## WHAT THIS TASK INVOLVES
The entries that follow include a run beginning at the line with "Understanding the ISO" and ending at the line with "Maintaining effective communication"; restate that run word for word and leave the rest out.

## INFORMATION SUPPLIED
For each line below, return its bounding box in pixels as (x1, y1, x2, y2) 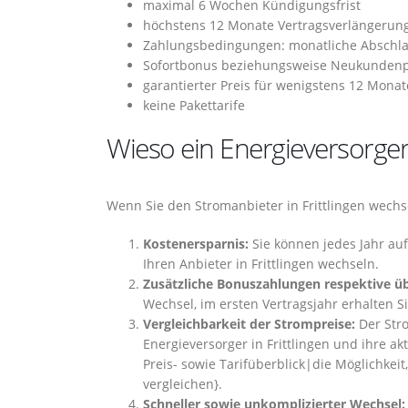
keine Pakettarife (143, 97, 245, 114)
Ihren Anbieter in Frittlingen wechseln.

==

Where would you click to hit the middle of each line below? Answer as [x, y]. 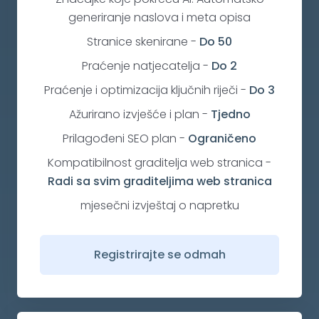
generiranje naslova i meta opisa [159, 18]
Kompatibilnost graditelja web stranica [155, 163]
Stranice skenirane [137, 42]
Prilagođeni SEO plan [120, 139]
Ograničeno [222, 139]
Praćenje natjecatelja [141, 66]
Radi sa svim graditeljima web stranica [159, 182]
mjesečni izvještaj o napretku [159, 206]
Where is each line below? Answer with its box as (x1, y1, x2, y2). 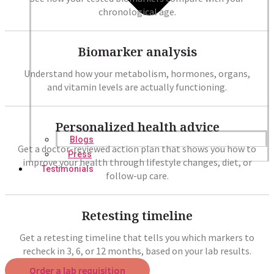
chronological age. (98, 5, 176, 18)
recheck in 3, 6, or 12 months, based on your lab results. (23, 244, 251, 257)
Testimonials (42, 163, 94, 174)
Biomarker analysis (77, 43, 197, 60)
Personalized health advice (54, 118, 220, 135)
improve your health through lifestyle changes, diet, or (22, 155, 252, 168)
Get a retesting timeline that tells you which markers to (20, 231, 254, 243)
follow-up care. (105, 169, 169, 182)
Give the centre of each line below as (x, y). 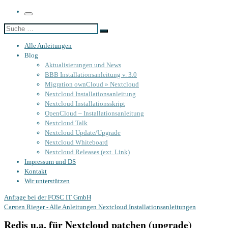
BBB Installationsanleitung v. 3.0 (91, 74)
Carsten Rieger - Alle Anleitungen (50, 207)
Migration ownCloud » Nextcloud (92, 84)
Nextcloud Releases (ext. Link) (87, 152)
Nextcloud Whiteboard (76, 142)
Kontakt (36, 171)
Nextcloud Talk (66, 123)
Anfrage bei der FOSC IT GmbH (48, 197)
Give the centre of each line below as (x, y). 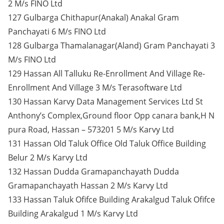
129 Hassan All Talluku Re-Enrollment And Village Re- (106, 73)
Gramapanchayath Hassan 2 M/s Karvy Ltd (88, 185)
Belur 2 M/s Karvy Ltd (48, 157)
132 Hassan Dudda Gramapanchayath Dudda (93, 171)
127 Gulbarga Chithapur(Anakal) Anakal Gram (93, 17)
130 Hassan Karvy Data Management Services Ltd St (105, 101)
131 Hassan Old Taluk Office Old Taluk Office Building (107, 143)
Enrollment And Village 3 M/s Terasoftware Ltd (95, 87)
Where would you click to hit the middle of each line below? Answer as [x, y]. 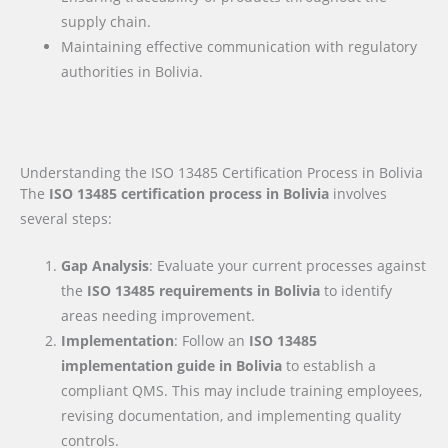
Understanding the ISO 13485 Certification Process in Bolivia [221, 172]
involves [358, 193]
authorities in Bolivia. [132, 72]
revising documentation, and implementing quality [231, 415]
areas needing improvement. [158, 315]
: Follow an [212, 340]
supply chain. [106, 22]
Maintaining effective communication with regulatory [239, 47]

...

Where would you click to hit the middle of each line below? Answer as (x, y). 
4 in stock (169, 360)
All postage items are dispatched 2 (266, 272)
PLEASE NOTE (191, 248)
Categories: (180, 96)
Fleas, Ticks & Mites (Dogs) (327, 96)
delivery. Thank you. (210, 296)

## SOLUTION FOR THIS EXERCISE
Understanding the ISO 13485 Certification Process in Bolivia [221, 172]
involves [358, 193]
authorities in Bolivia. [132, 72]
revising documentation, and implementing quality [231, 415]
areas needing improvement. [158, 315]
: Follow an [212, 340]
supply chain. [106, 22]
Maintaining effective communication with regulatory [239, 47]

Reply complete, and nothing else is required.